I got served with a foreclosure lawsuit. On the lawsuit they have the notice of intent to accelerate (exhibit). The notice was sent to the actual property (I did not get it- Tenants where living in the property) and not where I live now. For the last couple of years they send all correspondence where I currently live now. When I got served they did so in my current address and on the cover sheet it has my current address. Now that intent to accelerate was dated 8-13-15. They then send me a letter to de-accelerate dated 8-14-15. The de-accelerate letter advised that the prior foreclosure was dismissed (2011) and that the acceleration of indebtedness is hereby referred to in the complaint is rescinded. Then it goes on to say although the mortgage debt is no longer accelerated, the account is still delinquent.
Yes, many cases are dismissed based on the failure of the notice to accelerate being accurate. However, it requires reviewing it to see how it is drafted, who authored it and whether it is legally valid. Consult with a knowledgeable foreclosure attorney as soon as possible so you can beat this and fight the foreclosure.

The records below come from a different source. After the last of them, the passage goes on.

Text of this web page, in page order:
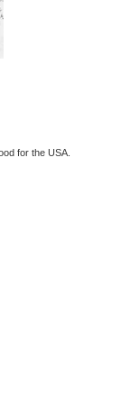
for the USA.
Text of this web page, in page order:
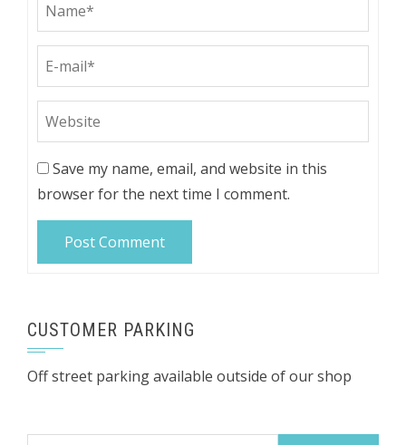
Save my name, email, and website in this
browser for the next time I comment.
CUSTOMER PARKING
Off street parking available outside of our shop
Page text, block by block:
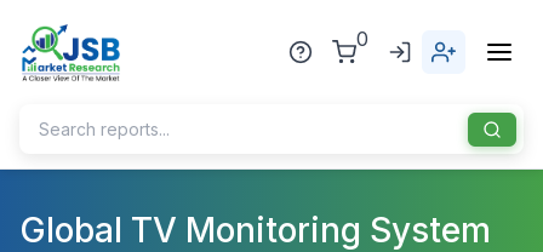
0
Home
Global TV Monitoring System
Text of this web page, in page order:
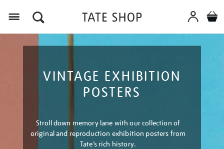
VINTAGE EXHIBITION
POSTERS
Stroll down memory lane with our collection of
original and reproduction exhibition posters from
Tate’s rich history.
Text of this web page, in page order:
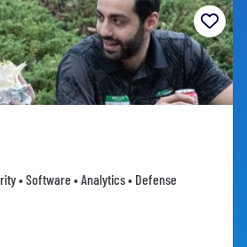
• Software • Analytics • Defense
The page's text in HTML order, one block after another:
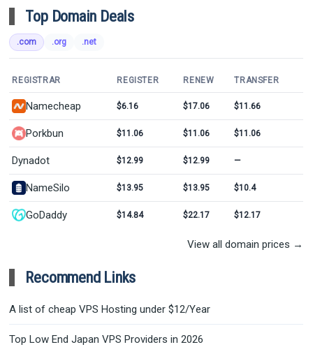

From what you have posted it appears that the letter is good news. The bank has dismissed the former foreclosure action and is not currently seeking to accelerate the loan although it is delinquent. You may want to speak with an attorney to see if the loan can be modified to allow you to keep the home or arrange a short sale if you are not seeking to keep the property to avoid another foreclosure and acceleration of the loan.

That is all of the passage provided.